When the yacht disappeared I felt a poignant pang at my heart. After it had faded, I stood gazing blankly at the sky, and I felt the lure of the old world. The yacht was going home—to the land of my family and friends. I was now alone, and, with the exception of Francke, there was no white man among this tribe of wild people with whom to converse during the long Arctic night that was approaching. I knew I should not be lonely, for there was a tremendous lot of work to do, although I had unstinted assistance. In every detail, the entire six months of labor including the catching of animals, the drying of meat, the making of such clothes and sledges as would be necessary, and the testing of them, would have to be managed by myself. Turning from the rocky highland where I stood, a wild thrill stirred my heart. The hour of my opportunity had come. After years of unavailing hopes and depressing defeats my final chance was presented! In the determination to succeed, every drop of blood in my body, every fibre of me responded.

Why did I desire so ardently to reach the North Pole? What did I hope to gain? What, if successful, did I expect to reap as the result of my dreams? These questions since have been asked by many. I have searched the chambers of my memory and have tried to resolve replies to myself. The attaining of the North Pole meant at the time simply the accomplishing of a splendid, unprecedented feat—a feat of brain and muscle in which I should, if successful, signally surpass other men. In this I was not any more inordinately vain or seekful of glory than one who seeks pre-eminence in baseball, running tournaments, or any other form of athletics or sport.

At the time, any applause which the world might give, should I succeed, did not concern me; I knew that this might come, but it did not enter into my speculations.

For years I had felt the lure of the silver glamor of the North, and I can explain this no more than the reason why a poet is driven to express himself in verse, or why one child preternaturally develops amazing proficiency in mathematics and another in music.
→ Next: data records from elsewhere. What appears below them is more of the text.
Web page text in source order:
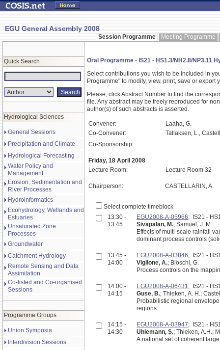
EGU General Assembly 2008
Session Programme Meeting Programme
Quick Search
Hydrological Sciences
General Sessions
Precipitation and Climate
Hydrological Forecasting
Water Policy and
Management
Erosion, Sedimentation and
River Processes
Hydroinformatics
Ecohydrology, Wetlands and
Estuaries
Unsaturated Zone
Processes
Groundwater
Catchment Hydrology
Remote Sensing and Data
Assimilation
Co-listed and Co-organised
Sessions
Programme Groups
Union Symposia
Interdivision Sessions
Oral Programme - IS21 - HS1.3/NH2.8/NP3.11
Select contributions you wish to be included in
Programme" to modify, view, print, save or export
Please, click Abstract Number to find the
file. Any abstract may be freely reproduced for
author(s) of such abstracts is asserted.
Convener:
Laaha, G.
Co-Convener:
Tallaksen, L.,
Co-Sponsorship:
Friday, 18 April 2008
Lecture Room:
Lecture Room 32
Chairperson: CASTELLARIN, A.
Select complete timeblock
13:30 -
13:45
EGU2008-A-05966; IS21 -
Sivapalan, M.; Samuel, J. M.
Effects of multi-scale rainfall variability on flood
dominant process controls
13:45 -
14:00
EGU2008-A-03846; IS21 -
Viglione, A.; Blöschl, G.
Process controls on the
14:00 -
14:15
EGU2008-A-06431; IS21 -
Guse, B.; Thieken, A. H.;
Probabilistic regional
regions
14:15 -
14:30
EGU2008-A-03947; IS21 -
Uhlemann, S.; Thieken, A.H.;
A national set of coherent
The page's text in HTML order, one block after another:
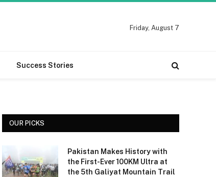
Friday, August 7
Success Stories
OUR PICKS
Pakistan Makes History with
the First-Ever 100KM Ultra at
the 5th Galiyat Mountain Trail
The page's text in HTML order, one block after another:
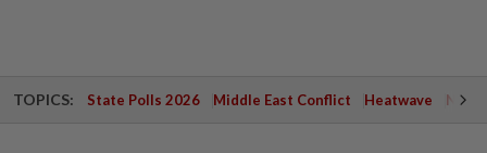
TOPICS: State Polls 2026 Middle East Conflict Heatwave
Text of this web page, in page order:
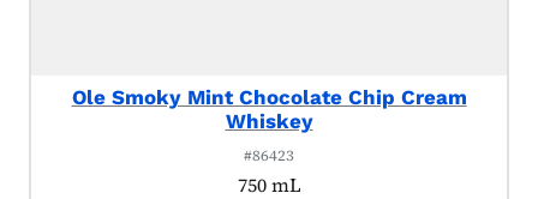
Ole Smoky Mint Chocolate Chip Cream
Whiskey
#86423
750 mL
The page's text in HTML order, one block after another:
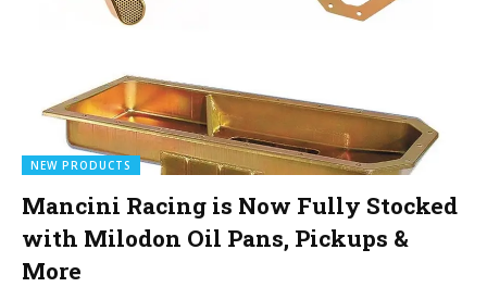
NEW PRODUCTS
Mancini Racing is Now Fully Stocked
with Milodon Oil Pans, Pickups &
More
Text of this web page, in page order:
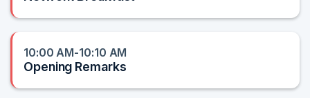
10:00 AM-10:10 AM
Opening Remarks
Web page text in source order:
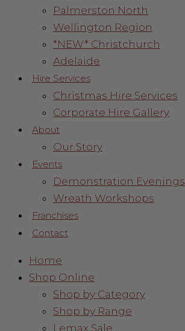
Palmerston North
Wellington Region
*NEW* Christchurch
Adelaide
Hire Services
Christmas Hire Services
Corporate Hire Gallery
About
Our Story
Events
Demonstration Evenings
Wreath Workshops
Franchises
Contact
Home
Shop Online
Shop by Category
Shop by Range
Lemax Sale
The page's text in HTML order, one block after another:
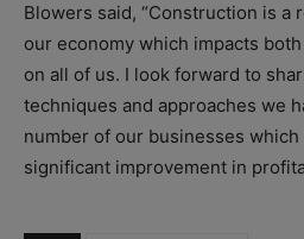
Blowers said, “Construction is a
our economy which impacts
on all of us. I look forward to
techniques and approaches we
number of our businesses
significant improvement in
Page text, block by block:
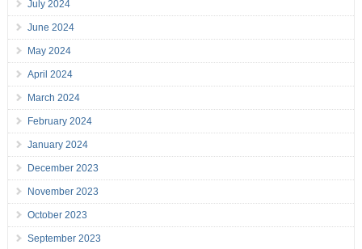
July 2024
June 2024
May 2024
April 2024
March 2024
February 2024
January 2024
December 2023
November 2023
October 2023
September 2023

Certain desires are born or unconsciously developed in us. I, with others before me, found my life ambition in the conquest of the Pole. To reach it would mean, I knew, an exultation which nothing else in life could give.

This imaginary spot held for me the revealing of no great scientific secrets. I never regarded the feat as of any great scientific value. The real victory would lie, not in reaching the goal itself, but in overcoming the obstacles which exist in the way of it. In the battle with these I knew there would be excitement, danger, necessary expedients to tax the brain and heroic feats to tax the muscles, the ever constant incentive which the subduing of one difficulty after another excites.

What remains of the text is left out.